Fatou Diagne possède une expérience significative en matière d'économie, ayant travaillé pour la Banque mondiale, conduit des programmes et des études sur les finances publiques, les inégalités et la pauvreté. Son expertise est renforcée par son enseignement à l'université Gaston Berger de Saint-Louis et son travail en tant qu'analyste de notation souveraine. Ses domaines de recherche sont vastes, incluant les inégalités et les mesures du bien-être, l'adaptation au changement climatique, l'éducation, la fiscalité et la protection sociale.
Dans l'émission, elle a exposé que la structure de l'économie sénégalaise n'a pas beaucoup évolué au cours des cinq dernières décennies. Le Sénégal reste un pays largement dépendant du secteur des services, qui emploie plus de la moitié de la population. En revanche, les secteurs agricole et manufacturier ont connu un déclin prononcé depuis l'indépendance.
Aujourd'hui, seulement un cinquième de la population est engagé dans l'agriculture, la pêche et la foresterie. Toutefois, un élan est à prévoir dans le secteur des hydrocarbures avec le développement de l'industrie gazière.
En termes de croissance économique, le Sénégal se caractérise par une croissance très faible, même en comparaison avec d'autres pays africains. Diagne attribue cette croissance atone à deux facteurs principaux : une faible productivité et une croissance extrêmement variable. Le Sénégal est régulièrement exposé à des chocs économiques, affectant sa croissance.

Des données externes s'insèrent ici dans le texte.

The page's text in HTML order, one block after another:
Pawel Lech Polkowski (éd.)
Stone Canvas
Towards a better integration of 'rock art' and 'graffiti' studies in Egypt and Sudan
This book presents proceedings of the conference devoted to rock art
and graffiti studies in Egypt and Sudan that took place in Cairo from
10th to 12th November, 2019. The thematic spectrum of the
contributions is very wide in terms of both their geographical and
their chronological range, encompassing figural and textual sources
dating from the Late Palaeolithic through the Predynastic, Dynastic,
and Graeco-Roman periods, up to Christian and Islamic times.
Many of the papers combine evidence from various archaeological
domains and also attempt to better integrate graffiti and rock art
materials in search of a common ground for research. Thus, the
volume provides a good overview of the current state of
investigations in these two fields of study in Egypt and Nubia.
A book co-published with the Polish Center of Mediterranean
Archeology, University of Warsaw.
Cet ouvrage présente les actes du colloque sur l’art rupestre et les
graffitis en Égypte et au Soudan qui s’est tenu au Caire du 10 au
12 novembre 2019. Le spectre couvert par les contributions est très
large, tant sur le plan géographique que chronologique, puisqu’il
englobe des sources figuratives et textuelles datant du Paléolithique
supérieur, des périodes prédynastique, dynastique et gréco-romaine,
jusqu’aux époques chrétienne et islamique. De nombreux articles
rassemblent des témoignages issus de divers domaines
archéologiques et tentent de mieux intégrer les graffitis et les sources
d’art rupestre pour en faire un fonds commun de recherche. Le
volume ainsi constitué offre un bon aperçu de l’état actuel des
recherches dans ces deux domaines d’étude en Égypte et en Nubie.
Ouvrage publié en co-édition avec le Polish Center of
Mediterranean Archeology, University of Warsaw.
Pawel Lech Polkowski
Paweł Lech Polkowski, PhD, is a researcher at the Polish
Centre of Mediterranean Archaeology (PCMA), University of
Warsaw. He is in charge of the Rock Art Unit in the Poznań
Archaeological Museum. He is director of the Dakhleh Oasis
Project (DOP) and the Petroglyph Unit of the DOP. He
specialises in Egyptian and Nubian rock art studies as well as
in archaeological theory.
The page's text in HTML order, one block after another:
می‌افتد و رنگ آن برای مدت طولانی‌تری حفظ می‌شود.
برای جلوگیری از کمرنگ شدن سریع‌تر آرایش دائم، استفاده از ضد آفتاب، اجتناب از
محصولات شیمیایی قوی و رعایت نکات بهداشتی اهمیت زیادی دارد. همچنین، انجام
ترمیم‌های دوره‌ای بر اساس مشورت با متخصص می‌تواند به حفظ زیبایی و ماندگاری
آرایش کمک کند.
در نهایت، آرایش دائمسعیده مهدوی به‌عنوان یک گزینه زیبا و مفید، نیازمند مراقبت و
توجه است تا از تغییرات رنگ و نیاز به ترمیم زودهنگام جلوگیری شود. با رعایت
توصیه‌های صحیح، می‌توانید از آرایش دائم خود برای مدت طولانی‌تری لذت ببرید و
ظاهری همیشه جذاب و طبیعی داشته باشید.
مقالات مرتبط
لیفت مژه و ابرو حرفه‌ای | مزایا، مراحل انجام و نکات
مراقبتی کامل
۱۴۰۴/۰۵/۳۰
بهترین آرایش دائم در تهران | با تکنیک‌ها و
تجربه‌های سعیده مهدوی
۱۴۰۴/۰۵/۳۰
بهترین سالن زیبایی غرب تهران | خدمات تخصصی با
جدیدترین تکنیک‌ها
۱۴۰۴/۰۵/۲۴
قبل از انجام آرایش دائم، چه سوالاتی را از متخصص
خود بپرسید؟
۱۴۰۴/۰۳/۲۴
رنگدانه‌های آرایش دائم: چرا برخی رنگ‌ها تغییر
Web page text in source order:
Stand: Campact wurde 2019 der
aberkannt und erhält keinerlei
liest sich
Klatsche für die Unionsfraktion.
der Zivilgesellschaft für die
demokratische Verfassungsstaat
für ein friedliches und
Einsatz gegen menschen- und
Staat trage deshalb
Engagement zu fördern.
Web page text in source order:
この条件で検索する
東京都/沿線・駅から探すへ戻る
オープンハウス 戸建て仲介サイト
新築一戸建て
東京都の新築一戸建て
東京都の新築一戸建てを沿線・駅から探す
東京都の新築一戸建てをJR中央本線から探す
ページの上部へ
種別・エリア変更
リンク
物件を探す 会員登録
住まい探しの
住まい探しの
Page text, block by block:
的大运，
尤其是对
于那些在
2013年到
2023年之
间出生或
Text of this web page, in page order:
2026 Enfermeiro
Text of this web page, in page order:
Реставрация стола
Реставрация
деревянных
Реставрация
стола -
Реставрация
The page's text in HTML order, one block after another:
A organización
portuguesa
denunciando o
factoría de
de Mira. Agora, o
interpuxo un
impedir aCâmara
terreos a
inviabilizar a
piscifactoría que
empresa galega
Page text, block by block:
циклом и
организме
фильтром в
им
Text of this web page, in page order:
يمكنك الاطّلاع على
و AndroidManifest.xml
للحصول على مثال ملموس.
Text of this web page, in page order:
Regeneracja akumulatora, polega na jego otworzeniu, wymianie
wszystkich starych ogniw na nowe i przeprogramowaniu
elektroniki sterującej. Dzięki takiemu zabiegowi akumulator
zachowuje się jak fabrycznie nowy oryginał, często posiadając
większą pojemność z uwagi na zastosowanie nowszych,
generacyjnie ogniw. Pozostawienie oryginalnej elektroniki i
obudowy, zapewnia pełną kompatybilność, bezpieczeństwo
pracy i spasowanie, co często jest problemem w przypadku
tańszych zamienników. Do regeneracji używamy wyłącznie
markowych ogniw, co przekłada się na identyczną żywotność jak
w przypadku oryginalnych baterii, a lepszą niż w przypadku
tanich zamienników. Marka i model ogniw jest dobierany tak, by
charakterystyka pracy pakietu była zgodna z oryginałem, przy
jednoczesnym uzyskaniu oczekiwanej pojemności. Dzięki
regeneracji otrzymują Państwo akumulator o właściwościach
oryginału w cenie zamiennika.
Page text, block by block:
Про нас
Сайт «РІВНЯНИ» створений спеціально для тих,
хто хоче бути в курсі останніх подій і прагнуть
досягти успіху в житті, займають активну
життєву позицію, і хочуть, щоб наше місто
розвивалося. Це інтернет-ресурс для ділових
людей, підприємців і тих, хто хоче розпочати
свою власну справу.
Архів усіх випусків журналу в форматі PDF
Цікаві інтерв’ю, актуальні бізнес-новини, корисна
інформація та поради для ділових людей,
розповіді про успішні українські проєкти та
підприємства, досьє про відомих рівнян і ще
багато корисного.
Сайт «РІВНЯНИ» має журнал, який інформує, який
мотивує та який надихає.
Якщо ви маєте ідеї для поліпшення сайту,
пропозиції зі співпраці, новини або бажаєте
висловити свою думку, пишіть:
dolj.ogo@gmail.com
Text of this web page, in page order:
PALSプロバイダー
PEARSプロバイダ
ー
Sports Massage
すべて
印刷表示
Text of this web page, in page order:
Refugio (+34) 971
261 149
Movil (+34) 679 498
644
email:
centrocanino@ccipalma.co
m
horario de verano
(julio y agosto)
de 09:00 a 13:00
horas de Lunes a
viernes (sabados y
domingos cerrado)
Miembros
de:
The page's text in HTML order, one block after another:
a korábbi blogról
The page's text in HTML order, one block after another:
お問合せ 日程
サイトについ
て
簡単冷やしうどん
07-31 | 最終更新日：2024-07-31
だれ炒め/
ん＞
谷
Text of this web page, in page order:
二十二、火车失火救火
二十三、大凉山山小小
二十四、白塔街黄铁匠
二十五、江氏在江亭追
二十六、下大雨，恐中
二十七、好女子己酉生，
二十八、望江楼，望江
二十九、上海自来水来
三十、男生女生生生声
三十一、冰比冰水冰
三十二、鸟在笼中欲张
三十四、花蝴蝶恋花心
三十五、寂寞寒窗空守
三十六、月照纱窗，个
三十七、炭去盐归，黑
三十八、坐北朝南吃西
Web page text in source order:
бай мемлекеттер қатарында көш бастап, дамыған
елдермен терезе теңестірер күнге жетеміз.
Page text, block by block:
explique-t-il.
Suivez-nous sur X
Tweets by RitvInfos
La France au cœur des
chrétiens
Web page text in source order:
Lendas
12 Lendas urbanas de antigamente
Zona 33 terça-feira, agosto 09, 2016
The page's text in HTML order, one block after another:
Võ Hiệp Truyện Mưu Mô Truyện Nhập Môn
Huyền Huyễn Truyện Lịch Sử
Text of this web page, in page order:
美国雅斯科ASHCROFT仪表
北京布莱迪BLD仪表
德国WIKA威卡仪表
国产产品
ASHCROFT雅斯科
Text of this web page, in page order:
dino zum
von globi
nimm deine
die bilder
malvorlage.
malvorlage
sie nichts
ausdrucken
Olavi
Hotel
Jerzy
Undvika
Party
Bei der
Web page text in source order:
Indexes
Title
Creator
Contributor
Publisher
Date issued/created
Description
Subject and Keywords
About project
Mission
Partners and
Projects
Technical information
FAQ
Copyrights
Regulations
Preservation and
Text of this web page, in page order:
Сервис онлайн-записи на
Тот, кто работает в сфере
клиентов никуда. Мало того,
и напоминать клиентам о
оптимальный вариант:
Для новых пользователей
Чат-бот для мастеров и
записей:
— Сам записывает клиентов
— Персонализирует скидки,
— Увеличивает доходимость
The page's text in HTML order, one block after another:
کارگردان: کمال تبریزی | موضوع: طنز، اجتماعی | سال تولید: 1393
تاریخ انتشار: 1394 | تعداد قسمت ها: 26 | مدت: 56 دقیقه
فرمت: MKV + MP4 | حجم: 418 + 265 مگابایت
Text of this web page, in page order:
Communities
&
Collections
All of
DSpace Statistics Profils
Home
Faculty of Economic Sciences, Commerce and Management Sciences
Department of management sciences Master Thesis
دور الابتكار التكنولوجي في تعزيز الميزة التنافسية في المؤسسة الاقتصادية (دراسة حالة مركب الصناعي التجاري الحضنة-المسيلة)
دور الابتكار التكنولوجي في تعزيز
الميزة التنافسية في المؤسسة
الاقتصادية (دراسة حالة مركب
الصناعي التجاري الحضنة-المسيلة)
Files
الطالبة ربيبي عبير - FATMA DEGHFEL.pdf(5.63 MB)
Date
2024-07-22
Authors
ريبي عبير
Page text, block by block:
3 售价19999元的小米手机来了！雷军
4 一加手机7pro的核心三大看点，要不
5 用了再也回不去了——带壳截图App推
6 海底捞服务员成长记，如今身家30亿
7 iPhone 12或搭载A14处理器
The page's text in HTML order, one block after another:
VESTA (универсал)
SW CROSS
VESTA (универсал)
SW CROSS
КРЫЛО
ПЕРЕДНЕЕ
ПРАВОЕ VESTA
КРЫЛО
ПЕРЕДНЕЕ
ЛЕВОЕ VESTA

Diagne souligne que ce manque de dynamisme économique ne découle pas d'un manque d'investissement ou de travail, mais plutôt d'une faible productivité. En d'autres termes, la production par personne et par unité de capital est très faible. Ceci suggère l'existence de problèmes majeurs en matière de compétences et d'éducation, soulignant la nécessité d'une réforme significative dans ces domaines pour stimuler la productivité et, par conséquent, la croissance économique.
Les principales faiblesses
Selon Fatou Diagne, la première faiblesse majeure du Sénégal réside dans son système judiciaire et ses institutions. La justice est le socle de l'État de droit et garantit les libertés de chaque citoyen à exercer ses droits. Toutefois, des déficiences dans le système judiciaire peuvent entraver ces libertés et affaiblir l'état de droit.
Ensuite, Diagne souligne l'exposition importante du Sénégal aux risques climatiques. En tant que pays vulnérable aux sécheresses, aux inondations et à l'érosion côtière, le Sénégal est de plus en plus exposé à ces menaces en raison du changement climatique. Cela rend le pays plus vulnérable aux chocs économiques et sociaux liés au climat.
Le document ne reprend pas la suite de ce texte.